Data items:
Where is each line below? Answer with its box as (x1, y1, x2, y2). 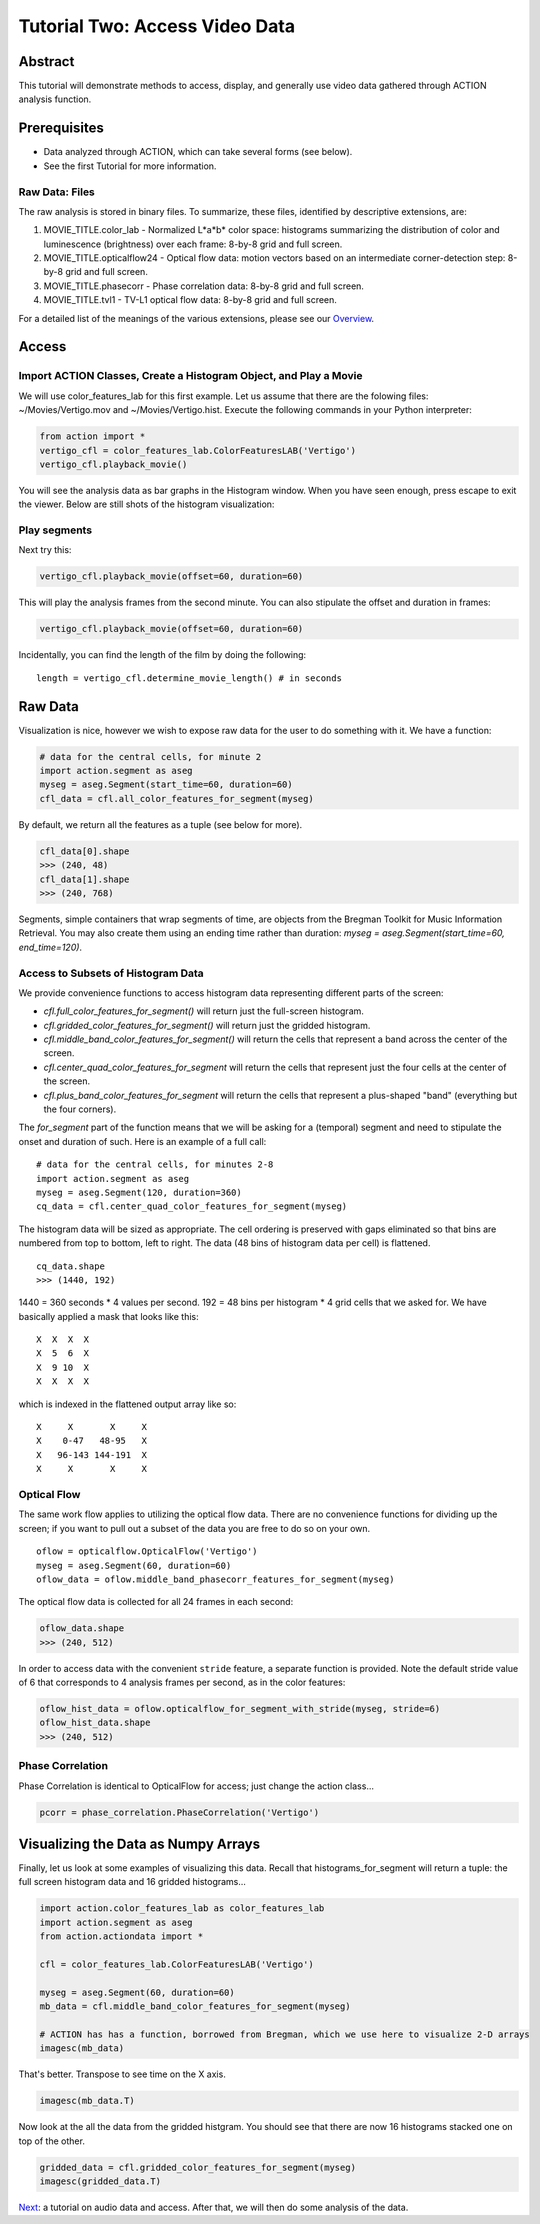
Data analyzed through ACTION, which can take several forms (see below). (43, 146, 353, 158)
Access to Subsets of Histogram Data (18, 966, 204, 980)
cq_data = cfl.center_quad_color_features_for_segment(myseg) (36, 1201, 348, 1212)
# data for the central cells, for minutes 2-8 (36, 1159, 274, 1170)
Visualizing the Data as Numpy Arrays (18, 1835, 260, 1852)
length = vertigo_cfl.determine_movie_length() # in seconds (36, 672, 342, 684)
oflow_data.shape (39, 1623, 125, 1634)
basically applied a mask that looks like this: (18, 1310, 199, 1322)
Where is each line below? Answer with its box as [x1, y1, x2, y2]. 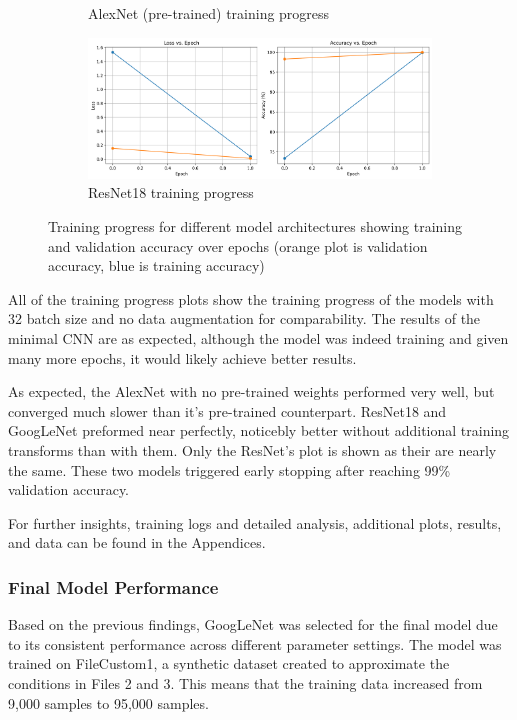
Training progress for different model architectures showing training [48, 216, 463, 236]
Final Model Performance [8, 574, 219, 599]
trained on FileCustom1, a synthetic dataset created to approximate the [8, 653, 450, 674]
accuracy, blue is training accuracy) [48, 255, 265, 276]
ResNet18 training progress [88, 182, 254, 203]
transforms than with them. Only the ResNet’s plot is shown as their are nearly [8, 439, 497, 460]
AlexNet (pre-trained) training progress [88, 3, 330, 23]
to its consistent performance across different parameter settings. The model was [8, 633, 502, 654]
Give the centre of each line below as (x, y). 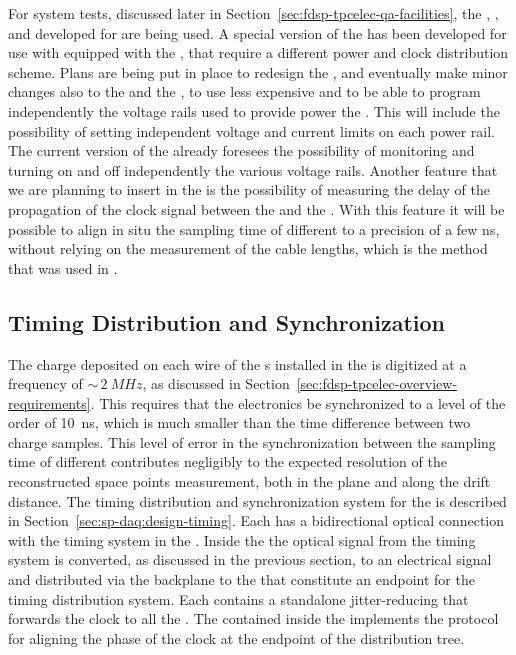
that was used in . (63, 267)
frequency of (45, 383)
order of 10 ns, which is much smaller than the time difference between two (239, 422)
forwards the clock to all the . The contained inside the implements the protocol (253, 618)
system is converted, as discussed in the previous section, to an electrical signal (250, 559)
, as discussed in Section (216, 383)
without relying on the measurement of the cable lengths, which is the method (248, 248)
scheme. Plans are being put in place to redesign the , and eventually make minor (258, 71)
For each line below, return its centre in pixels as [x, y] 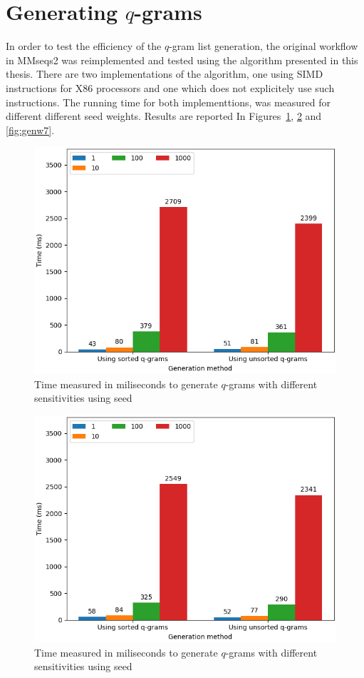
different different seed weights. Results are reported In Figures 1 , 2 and [164, 116]
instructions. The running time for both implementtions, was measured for [168, 102]
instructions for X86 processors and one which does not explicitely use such [170, 87]
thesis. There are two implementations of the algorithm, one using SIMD [165, 74]
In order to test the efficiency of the [84, 46]
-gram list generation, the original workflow [264, 46]
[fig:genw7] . [30, 130]
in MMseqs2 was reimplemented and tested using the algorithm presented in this [182, 60]
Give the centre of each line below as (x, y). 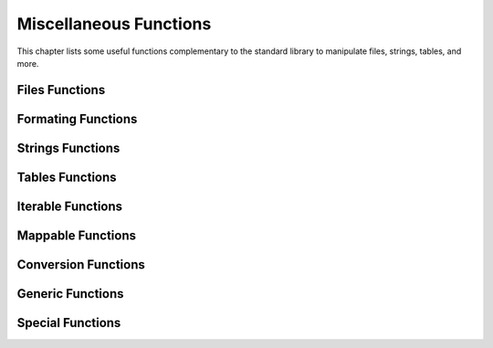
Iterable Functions (70, 206)
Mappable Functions (77, 235)
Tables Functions (67, 177)
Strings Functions (68, 148)
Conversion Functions (81, 264)
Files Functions (61, 90)
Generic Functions (70, 294)
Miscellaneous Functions (114, 24)
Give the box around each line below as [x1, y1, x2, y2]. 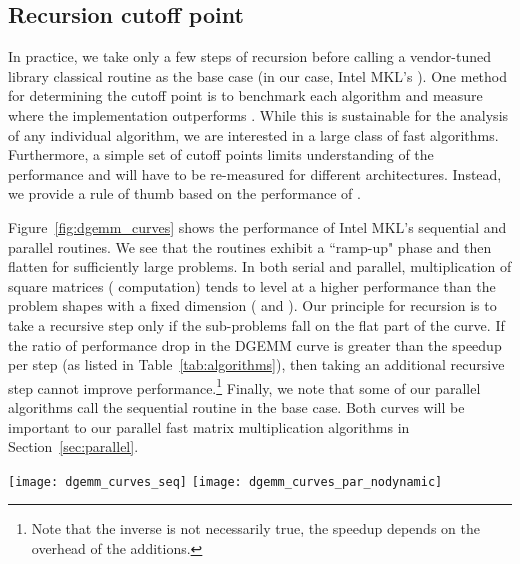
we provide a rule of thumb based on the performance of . [8, 183, 361, 204]
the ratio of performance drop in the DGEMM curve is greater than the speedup [8, 334, 502, 355]
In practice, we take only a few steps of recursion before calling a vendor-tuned [8, 46, 492, 67]
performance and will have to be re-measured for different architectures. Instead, [8, 163, 502, 184]
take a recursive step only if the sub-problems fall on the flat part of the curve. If [8, 314, 505, 335]
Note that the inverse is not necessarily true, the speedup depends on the [31, 518, 480, 539]
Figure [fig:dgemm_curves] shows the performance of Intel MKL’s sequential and [8, 216, 507, 237]
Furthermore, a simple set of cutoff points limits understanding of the [8, 144, 434, 165]
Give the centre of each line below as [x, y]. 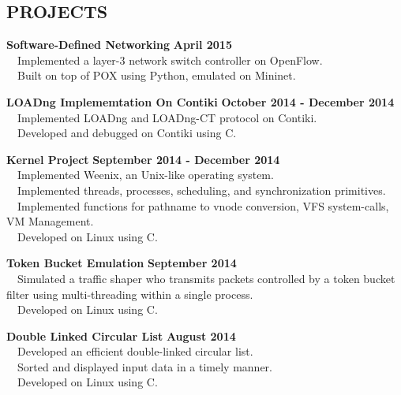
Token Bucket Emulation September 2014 [122, 263]
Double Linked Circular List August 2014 [121, 335]
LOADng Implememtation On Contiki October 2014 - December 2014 [200, 101]
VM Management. [50, 221]
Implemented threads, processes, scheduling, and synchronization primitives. [201, 190]
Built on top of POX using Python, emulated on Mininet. [156, 75]
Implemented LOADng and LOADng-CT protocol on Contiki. [167, 117]
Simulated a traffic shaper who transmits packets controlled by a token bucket [206, 278]
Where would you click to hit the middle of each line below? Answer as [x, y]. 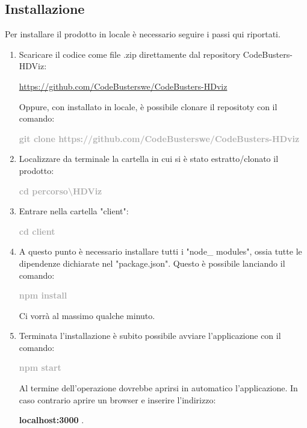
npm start [40, 368]
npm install [43, 295]
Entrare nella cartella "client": [74, 211]
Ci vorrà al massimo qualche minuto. [87, 315]
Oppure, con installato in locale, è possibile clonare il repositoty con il [148, 106]
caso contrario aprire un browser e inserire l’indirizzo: [117, 399]
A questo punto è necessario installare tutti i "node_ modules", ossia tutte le [160, 251]
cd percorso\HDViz [60, 191]
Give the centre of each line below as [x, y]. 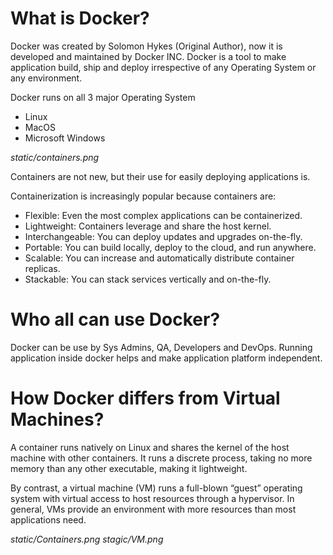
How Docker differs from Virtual [145, 398]
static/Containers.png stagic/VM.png [87, 539]
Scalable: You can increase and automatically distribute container [159, 258]
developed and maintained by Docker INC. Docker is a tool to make [148, 56]
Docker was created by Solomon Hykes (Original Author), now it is [146, 46]
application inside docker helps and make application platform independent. [166, 358]
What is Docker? [80, 18]
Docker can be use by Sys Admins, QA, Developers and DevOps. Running [161, 347]
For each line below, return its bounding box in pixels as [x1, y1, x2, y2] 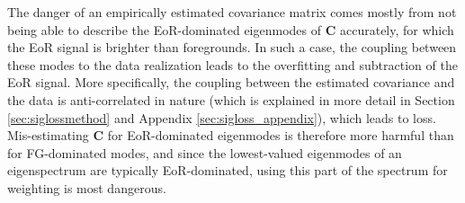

Exercise requirements - Reproduce exactly the lines above from the line with "Double Linked Circular" to the line with "Implemented threads, processes, scheduling, and", including both, and add nothing.

Solved exercise -
Double Linked Circular List August 2014 [121, 335]
LOADng Implememtation On Contiki October 2014 - December 2014 [200, 101]
VM Management. [50, 221]
Implemented threads, processes, scheduling, and synchronization primitives. [201, 190]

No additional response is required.